━━━━━ Given entries
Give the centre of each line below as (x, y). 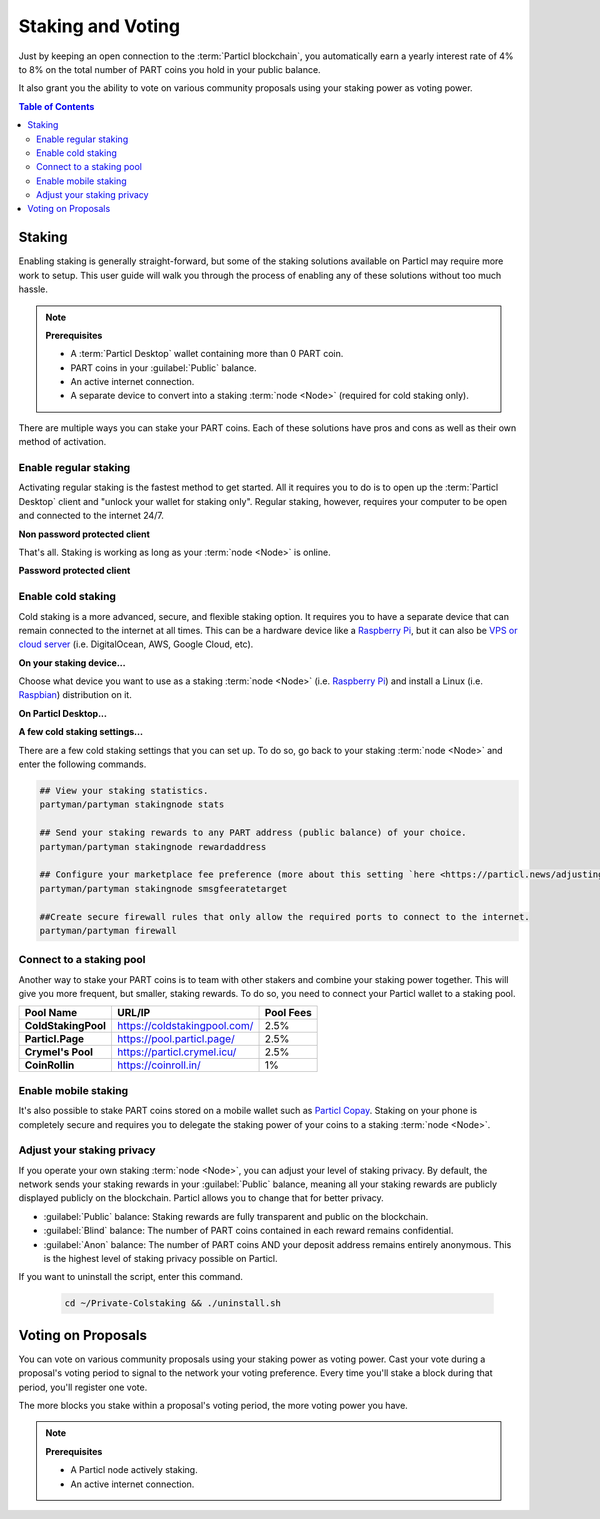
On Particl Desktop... (62, 713)
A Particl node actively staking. (134, 1470)
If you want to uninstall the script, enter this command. (131, 1277)
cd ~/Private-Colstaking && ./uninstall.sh (173, 1303)
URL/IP (133, 1013)
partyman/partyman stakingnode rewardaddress (153, 846)
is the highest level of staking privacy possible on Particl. (160, 1259)
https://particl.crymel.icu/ (176, 1052)
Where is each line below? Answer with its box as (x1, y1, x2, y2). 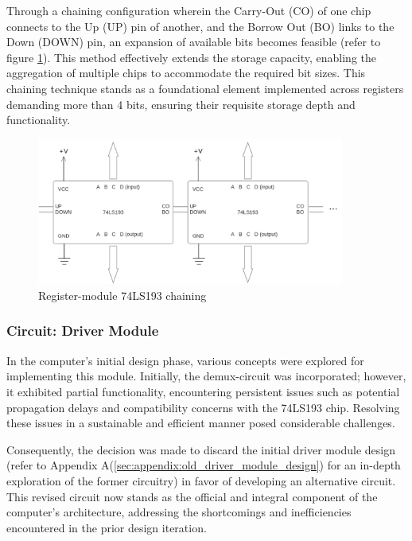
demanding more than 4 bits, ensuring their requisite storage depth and (6, 95, 356, 112)
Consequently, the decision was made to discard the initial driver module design (6, 441, 395, 457)
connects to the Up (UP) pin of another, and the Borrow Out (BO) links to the (6, 18, 395, 34)
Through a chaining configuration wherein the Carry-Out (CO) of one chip (6, 2, 371, 18)
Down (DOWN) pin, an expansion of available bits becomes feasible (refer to (6, 33, 381, 50)
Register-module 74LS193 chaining (38, 286, 207, 303)
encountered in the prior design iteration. (6, 519, 207, 535)
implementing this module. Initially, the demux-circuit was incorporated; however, (6, 368, 406, 384)
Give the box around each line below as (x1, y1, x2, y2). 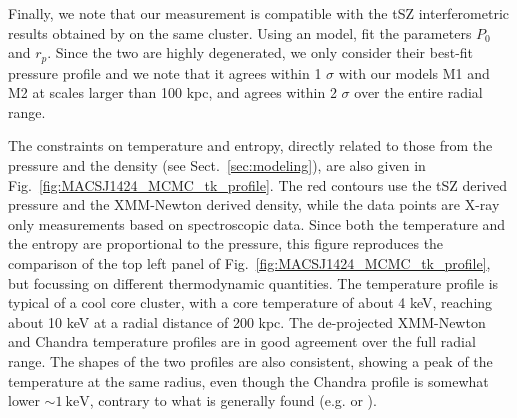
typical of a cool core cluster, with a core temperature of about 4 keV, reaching (8, 292, 493, 313)
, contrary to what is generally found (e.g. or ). (89, 390, 377, 411)
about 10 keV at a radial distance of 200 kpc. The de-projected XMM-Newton (8, 311, 486, 332)
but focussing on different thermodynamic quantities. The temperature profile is (8, 272, 499, 293)
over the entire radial (354, 82, 483, 103)
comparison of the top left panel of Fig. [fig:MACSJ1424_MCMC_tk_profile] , (8, 252, 491, 273)
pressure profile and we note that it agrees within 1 (8, 62, 322, 83)
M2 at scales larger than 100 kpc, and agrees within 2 (8, 82, 337, 103)
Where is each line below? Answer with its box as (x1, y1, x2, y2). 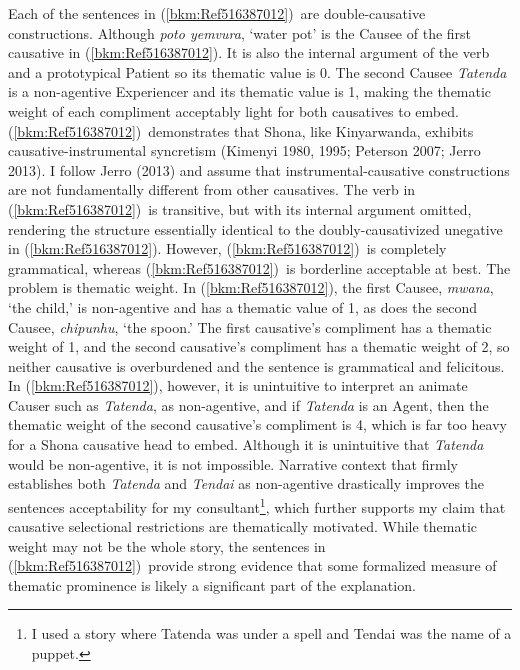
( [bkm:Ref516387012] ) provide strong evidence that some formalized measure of (8, 555, 497, 576)
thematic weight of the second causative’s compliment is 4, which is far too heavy (8, 414, 507, 435)
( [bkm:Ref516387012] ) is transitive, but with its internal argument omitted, (8, 198, 472, 219)
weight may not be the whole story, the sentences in (8, 535, 326, 556)
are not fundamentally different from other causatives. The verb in (8, 179, 416, 200)
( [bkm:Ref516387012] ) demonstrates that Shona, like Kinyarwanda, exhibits (8, 120, 474, 141)
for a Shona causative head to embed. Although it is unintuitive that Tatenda (8, 434, 484, 455)
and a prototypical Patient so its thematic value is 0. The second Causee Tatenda (8, 61, 507, 82)
━━━━━━━━━━
Select every line above that contains the word "design", and copy it.

Consequently, the decision was made to discard the initial driver module design (6, 441, 395, 457)
encountered in the prior design iteration. (6, 519, 207, 535)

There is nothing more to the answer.